### Dataset records
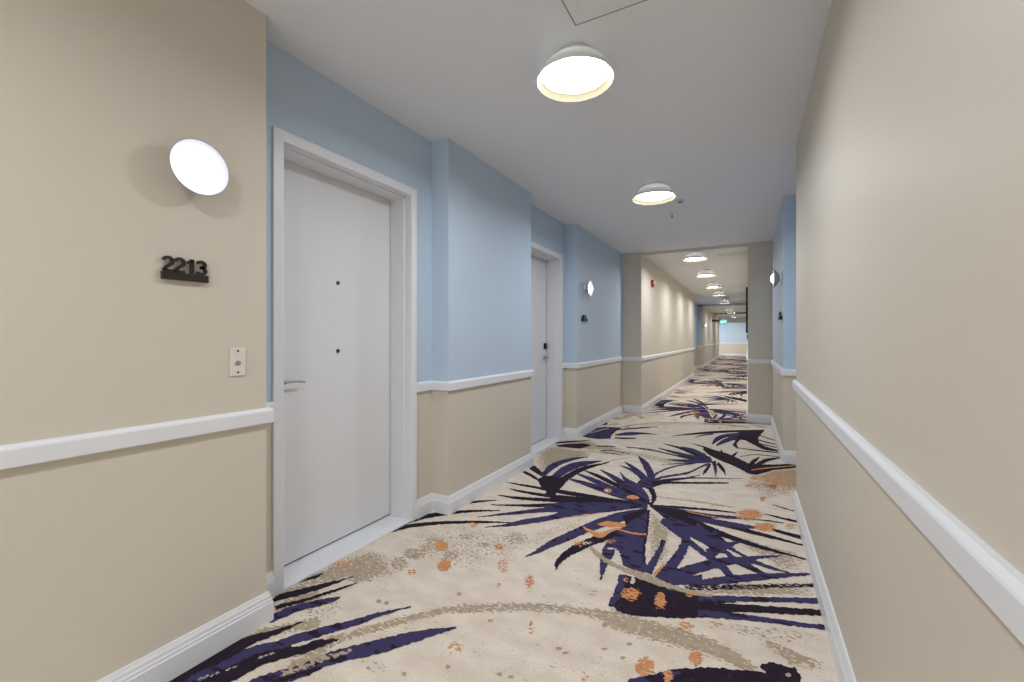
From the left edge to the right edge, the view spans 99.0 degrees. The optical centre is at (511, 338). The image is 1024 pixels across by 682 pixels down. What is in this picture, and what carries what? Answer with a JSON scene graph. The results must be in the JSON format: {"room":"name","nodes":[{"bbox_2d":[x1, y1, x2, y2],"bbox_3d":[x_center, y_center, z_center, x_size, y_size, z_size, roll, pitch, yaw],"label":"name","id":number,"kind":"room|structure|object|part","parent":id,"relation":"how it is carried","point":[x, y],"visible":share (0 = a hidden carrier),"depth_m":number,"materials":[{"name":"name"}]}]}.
{"room":"hotel corridor","nodes":[
{"label":"hotel corridor","id":0,"kind":"room"},
{"bbox_2d":[0,0,718,681],"bbox_3d":[4.307,-0.085,13.131,1.900,2.570,35.600,0,0,28],"label":"wall","id":1,"kind":"structure","parent":0,"point":[108,559],"depth_m":1.56,"materials":[{"name":"beige paint"}]},
{"bbox_2d":[161,256,208,282],"bbox_3d":[-1.181,-0.249,1.581,0.019,0.081,0.147,0,0,28],"label":"number sign","id":2,"kind":"object","parent":1,"relation":"attached to","point":[176,274],"visible":1,"depth_m":1.57,"materials":[{"name":"brown metal"}]},
{"bbox_2d":[169,138,229,195],"bbox_3d":[-1.138,-0.614,1.580,0.096,0.197,0.197,0,0,28],"label":"wall sconce","id":3,"kind":"object","parent":1,"relation":"attached to","point":[196,164],"visible":1,"depth_m":1.56,"materials":[{"name":"white glass"}]},
{"bbox_2d":[178,153,214,184],"bbox_3d":[-1.123,-0.614,1.573,0.063,0.107,0.107,0,0,28],"label":"diffuser","id":4,"kind":"object","parent":3,"relation":"attached to","point":[193,168],"depth_m":1.55,"materials":[{"name":"white glass"}]},
{"bbox_2d":[230,347,245,375],"bbox_3d":[-1.096,0.092,1.748,0.010,0.113,0.060,0,0,28],"label":"wall plate","id":5,"kind":"object","parent":1,"relation":"attached to","point":[237,355],"visible":1,"depth_m":1.75,"materials":[{"name":"beige plastic"}]},
{"bbox_2d":[272,126,416,595],"bbox_3d":[-0.976,0.106,2.521,0.247,2.187,0.997,0,0,28],"label":"door","id":6,"kind":"structure","parent":1,"relation":"in","point":[344,231],"depth_m":2.56,"materials":[{"name":"white paint"}]},
{"bbox_3d":[-1.150,0.225,2.274,0.055,0.052,0.145,0,0,28],"label":"lever handle","id":7,"kind":"part","parent":6,"relation":"part of","materials":[{"name":"metal"}]},
{"bbox_2d":[0,343,719,469],"bbox_3d":[4.322,0.325,13.135,1.922,0.064,35.622,0,0,28],"label":"trim","id":8,"kind":"structure","parent":1,"relation":"attached to","point":[15,455],"depth_m":1.51,"materials":[{"name":"white paint"}]},
{"bbox_2d":[96,354,856,681],"bbox_3d":[7.415,1.138,13.457,7.066,0.124,39.133,0,0,28],"label":"baseboard","id":9,"kind":"structure","parent":1,"relation":"attached to","point":[166,663],"depth_m":1.81,"materials":[{"name":"white paint"}]},
{"bbox_2d":[531,241,562,454],"bbox_3d":[0.256,0.106,4.802,0.247,2.187,0.993,0,0,28],"label":"door","id":10,"kind":"structure","parent":1,"relation":"in","point":[546,264],"depth_m":5.15,"materials":[{"name":"white paint"}]},
{"bbox_2d":[581,315,587,320],"bbox_3d":[0.900,-0.254,5.424,0.030,0.078,0.170,0,0,28],"label":"number sign","id":11,"kind":"object","parent":1,"relation":"attached to","point":[584,318],"visible":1,"depth_m":5.39,"materials":[{"name":"black plastic"}]},
{"bbox_2d":[584,281,592,295],"bbox_3d":[0.963,-0.625,5.470,0.096,0.197,0.197,0,0,28],"label":"wall sconce","id":12,"kind":"object","parent":1,"relation":"attached to","point":[588,288],"visible":1,"depth_m":5.44,"materials":[{"name":"white glass"}]},
{"bbox_2d":[588,284,592,292],"bbox_3d":[0.977,-0.625,5.462,0.063,0.107,0.107,0,0,28],"label":"diffuser","id":13,"kind":"object","parent":12,"relation":"attached to","point":[590,286],"depth_m":5.43,"materials":[{"name":"white glass"}]},
{"bbox_2d":[641,243,747,255],"bbox_3d":[2.746,-1.352,6.663,1.500,0.036,0.065,0,0,28],"label":"trim","id":14,"kind":"structure","parent":1,"relation":"attached to","point":[744,244],"depth_m":6.62,"materials":[{"name":"beige paint"}]},
{"bbox_2d":[698,303,745,305],"bbox_3d":[8.370,-1.337,17.392,1.800,0.065,0.160,0,0,28],"label":"trim","id":15,"kind":"structure","parent":1,"relation":"attached to","point":[735,303],"depth_m":17.30,"materials":[{"name":"beige paint"}]},
{"bbox_2d":[719,317,745,322],"bbox_3d":[14.152,-1.190,27.930,1.640,0.360,0.200,0,0,28],"label":"trim","id":16,"kind":"structure","parent":1,"relation":"attached to","point":[729,319],"depth_m":27.81,"materials":[{"name":"paint"}]},
{"bbox_2d":[169,355,838,681],"bbox_3d":[6.489,1.259,14.804,4.550,0.122,41.019,0,0,28],"label":"floor","id":17,"kind":"structure","parent":0,"point":[663,543],"depth_m":2.14,"materials":[{"name":"beige carpet"}]},
{"bbox_2d":[243,0,831,316],"bbox_3d":[6.057,-1.445,14.004,4.550,0.150,39.200,0,0,28],"label":"ceiling","id":18,"kind":"structure","parent":0,"point":[706,100],"depth_m":2.46,"materials":[{"name":"paint"}]},
{"bbox_2d":[536,43,613,101],"bbox_3d":[0.304,-1.306,2.109,0.371,0.129,0.371,0,0,28],"label":"ceiling light","id":19,"kind":"object","parent":18,"relation":"attached to","point":[576,72],"visible":1,"depth_m":2.10,"materials":[{"name":"white glass"}]},
{"bbox_2d":[542,57,608,93],"bbox_3d":[0.304,-1.270,2.109,0.318,0.002,0.318,0,0,26],"label":"diffuser","id":20,"kind":"object","parent":19,"relation":"attached to","point":[574,75],"depth_m":2.12,"materials":[{"name":"white glass"}]},
{"bbox_2d":[561,0,646,25],"bbox_3d":[0.401,-1.367,1.500,0.610,0.010,0.610,0,0,28],"label":"access panel","id":21,"kind":"object","parent":18,"relation":"attached to","point":[591,9],"visible":1,"depth_m":1.80,"materials":[{"name":"paint"}]},
{"bbox_3d":[0.401,-1.367,1.500,0.500,0.010,0.500,0,0,28],"label":"panel door","id":22,"kind":"part","parent":21,"relation":"part of","materials":[{"name":"paint"}]},
{"bbox_2d":[632,181,675,204],"bbox_3d":[1.259,-1.306,3.878,0.371,0.129,0.371,0,0,28],"label":"ceiling light","id":23,"kind":"object","parent":18,"relation":"attached to","point":[652,192],"visible":1,"depth_m":3.85,"materials":[{"name":"white glass"}]},
{"bbox_2d":[635,192,672,200],"bbox_3d":[1.259,-1.270,3.878,0.318,0.002,0.318,0,0,31],"label":"diffuser","id":24,"kind":"object","parent":23,"relation":"attached to","point":[652,196],"depth_m":3.91,"materials":[{"name":"white glass"}]},
{"bbox_2d":[682,251,707,261],"bbox_3d":[2.889,-1.306,6.896,0.371,0.129,0.371,0,0,28],"label":"ceiling light","id":25,"kind":"object","parent":18,"relation":"attached to","point":[693,256],"visible":0.98,"depth_m":6.82,"materials":[{"name":"white glass"}]},
{"bbox_2d":[696,269,715,277],"bbox_3d":[3.877,-1.306,8.726,0.371,0.129,0.371,0,0,28],"label":"ceiling light","id":26,"kind":"object","parent":18,"relation":"attached to","point":[704,273],"visible":1,"depth_m":8.65,"materials":[{"name":"white glass"}]},
{"bbox_3d":[3.877,-1.292,8.726,0.371,0.102,0.371,0,0,28],"label":"lamp shade","id":27,"kind":"part","parent":26,"relation":"part of","materials":[{"name":"glass"}]},
{"bbox_2d":[706,282,721,288],"bbox_3d":[4.937,-1.306,10.688,0.371,0.129,0.371,0,0,28],"label":"ceiling light","id":28,"kind":"object","parent":18,"relation":"attached to","point":[712,285],"visible":1,"depth_m":10.61,"materials":[{"name":"white glass"}]},
{"bbox_2d":[712,291,725,295],"bbox_3d":[5.982,-1.306,12.624,0.371,0.129,0.371,0,0,28],"label":"ceiling light","id":29,"kind":"object","parent":18,"relation":"attached to","point":[717,293],"visible":0.98,"depth_m":12.53,"materials":[{"name":"white glass"}]},
{"bbox_2d":[720,312,726,323],"bbox_3d":[10.903,-1.048,22.525,0.330,0.645,0.060,0,0,28],"label":"exit sign","id":30,"kind":"object","parent":18,"relation":"hanging from","point":[723,321],"visible":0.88,"depth_m":22.52,"materials":[{"name":"green plastic"}]},
{"bbox_2d":[719,300,729,303],"bbox_3d":[7.526,-1.306,15.483,0.371,0.129,0.371,0,0,28],"label":"ceiling light","id":31,"kind":"object","parent":18,"relation":"attached to","point":[722,301],"visible":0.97,"depth_m":15.39,"materials":[{"name":"white glass"}]},
{"bbox_2d":[717,252,746,256],"bbox_3d":[3.566,-1.366,7.076,0.430,0.012,0.220,0,0,28],"label":"ceiling vent","id":32,"kind":"object","parent":18,"relation":"in","point":[735,253],"visible":1,"depth_m":7.08,"materials":[{"name":"white metal"}]},
{"bbox_2d":[719,323,747,353],"bbox_3d":[15.235,-0.085,31.209,4.750,2.570,0.200,0,0,28],"label":"wall","id":33,"kind":"structure","parent":0,"point":[729,332],"depth_m":30.87,"materials":[{"name":"blue paint"}]},
{"bbox_2d":[748,0,1023,681],"bbox_3d":[7.641,-0.085,13.149,0.950,2.570,38.800,0,0,28],"label":"wall","id":34,"kind":"structure","parent":0,"point":[898,248],"depth_m":0.92,"materials":[{"name":"beige paint"}]},
{"bbox_2d":[746,287,747,332],"bbox_3d":[3.577,-0.420,6.649,0.032,0.680,0.440,0,0,28],"label":"wall display","id":35,"kind":"object","parent":34,"relation":"attached to","point":[746,287],"visible":0.94,"depth_m":6.46,"materials":[{"name":"black plastic"}]},
{"bbox_2d":[771,269,781,287],"bbox_3d":[2.702,-0.615,4.473,0.096,0.197,0.197,0,0,28],"label":"wall sconce","id":36,"kind":"object","parent":34,"relation":"attached to","point":[776,278],"visible":1,"depth_m":4.43,"materials":[{"name":"white glass"}]},
{"bbox_3d":[2.702,-0.615,4.473,0.048,0.197,0.197,0,0,28],"label":"dish","id":37,"kind":"part","parent":36,"relation":"part of","materials":[{"name":"white glass"}]},
{"bbox_2d":[722,343,1023,644],"bbox_3d":[7.414,0.325,13.457,3.398,0.064,38.987,0,0,23],"label":"trim","id":38,"kind":"structure","parent":34,"relation":"attached to","point":[1000,585],"depth_m":0.72,"materials":[{"name":"white paint"}]}
]}

### What the task asks
Filter the records down to the lines that contain the string "corridor", and copy those lines.

### Written reply
{"room":"hotel corridor","nodes":[
{"label":"hotel corridor","id":0,"kind":"room"},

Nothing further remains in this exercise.